Ms Moreton said her members overwhelmingly feel that a better strategy would be to invest the many millions the UK is paying for schemes in France and Rwanda to improving resources here in the UK to speed up asylum application decisions.

"If we resource the systems in the UK properly, and not just the asylum decision making process - that typically takes between six months and a year.

"The majority of the delays are actually in the court system. The courts are overloaded," she said.

If the systems are resourced to enable the UK to take decisions within ideally six to eight weeks, but certainly less than six months, it "would become less of a draw for people who don’t have other reasons to come to the UK," she said.
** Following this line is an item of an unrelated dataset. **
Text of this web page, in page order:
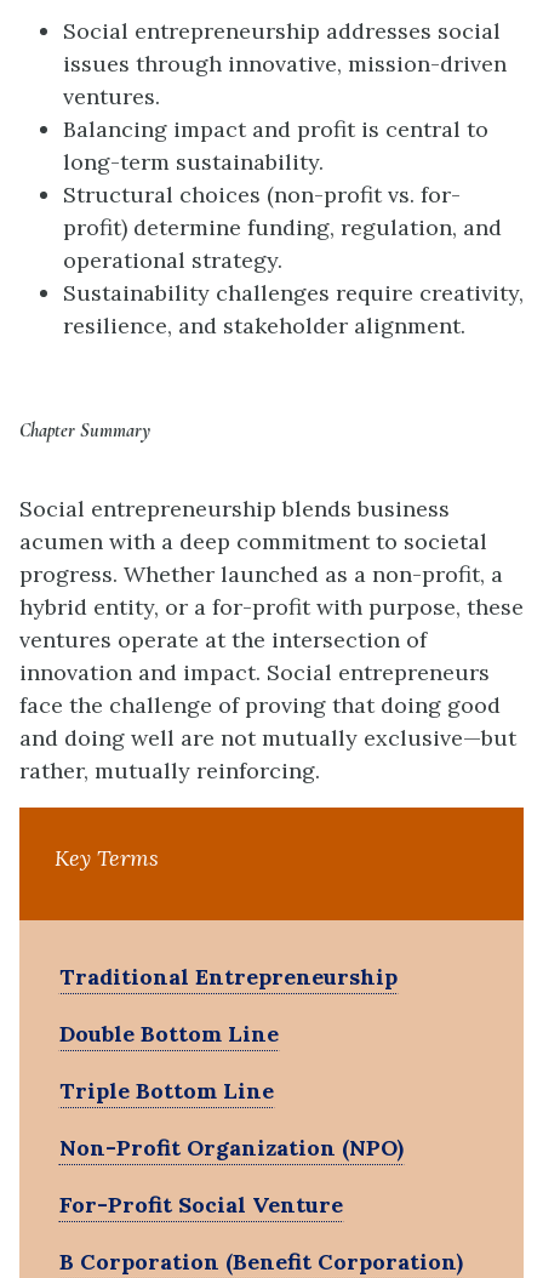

"We feel, that if you are going to be here for years, you are going to be housed, fed, your children will be educated, your medical needs will be cared for [is a significant driver] And that will be the case for years," Ms Moreton told The National.

"That has to be a driver. There are lots of other drivers. I’m not suggesting that’s the only one. But that’s got to be quite a big pull."

There are many reasons people do travel to the UK, including family ties, or because they already speak English.

"There are lots of reasons behind it. There is not one simple easy answer to this.

"If there was, people would have done it before. And if you are going to spend all that money. And it’s millions upon millions into France, into Rwanda outsourcing the problem. Perhaps one alternative might be to spend that money in the UK.

"It’s the only thing we have control over."

Official figures recently revealed that more than 100,000 migrants have crossed the Channel on small boats from France to south-east England since Britain began publicly recording arrivals in 2018.

The route across one of the world's busiest shipping lanes has repeatedly proved perilous, with numerous boats capsizes and scores of migrants drowning in the waters over the past decade.

Prime Minister Rishi Sunak has made stopping the boats one of his top five priorities ahead of next year’s general election.

He was recently warned that he must look beyond Britain's borders to find a solution to the small boats crisis.

Experts told The National that collaboration with Europe and further afield, including trying to cut off migrants at source by helping to improve conditions in their homelands, was the only way he would reduce illegal migration.